Stoke Mandeville Spinal Research (SMSR) has announced its new research grants programme, which is focused on four key areas:
- Neuropathic pain
- Pressure ulcers
- Urinary tract infection
- Assistive technology primarily for upper limb function
SMSR will provide grants of up to £100,000 per year for up to threw years, but also welcomes applications for smaller projects.
It is hoped that the research leads to new treatments and therapies, a deepening understanding, and dissemination of best practice in the key focal areas.
SMSR trustee chair Richard Tolkien said: “We are delighted to announce the research grants programme and hope that it will make a difference to improving the everyday lives of people living with spinal cord injury.
“SMSR was founded over a decade ago and we’ve made some good progress into tackling the chronic complications that people face. This new grants programme marks the next step in our approach in developing research that may lead to new treatments and ultimately, address the needs of those living with spinal cord injury.”
Applicants are asked to submit a short preliminary proposal which is reviewed by SMSR’s research grants manager and chair of the charity’s Scientific Advisory Board (SAB).
Successful applicants will then be invited to submit a full proposal which be reviewed by the SAB and external reviewers where necessary.
Application forms, details of the application process and eligibility criteria are available online at www.lifeafterparalyis.com.

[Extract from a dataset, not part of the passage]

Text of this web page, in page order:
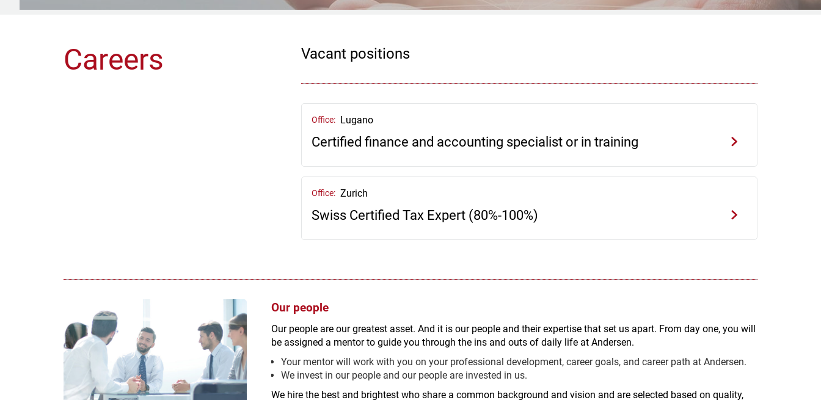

The deadline for submission of preliminary applications is Friday 1st November 2019, 5pm UK time. Successful applicants will be notified and invited to submit a full proposal w/c 11 Nov 2019, with deadline for submission of full applications by Tuesday 31st December 2019, 5pm UK time. Final decisions on funding will be given in February 2020.
For more information contact Derek Cutler, research grants manager, on 01296 316783 or email firstname.lastname@example.org.
Every year around 1,200 people are diagnosed with a spinal cord injury in the UK, many of whom will experience life-long complications as a result of their injury.
SMSR is an independent charity dedicated to funding research that improves the lives of people with SCI.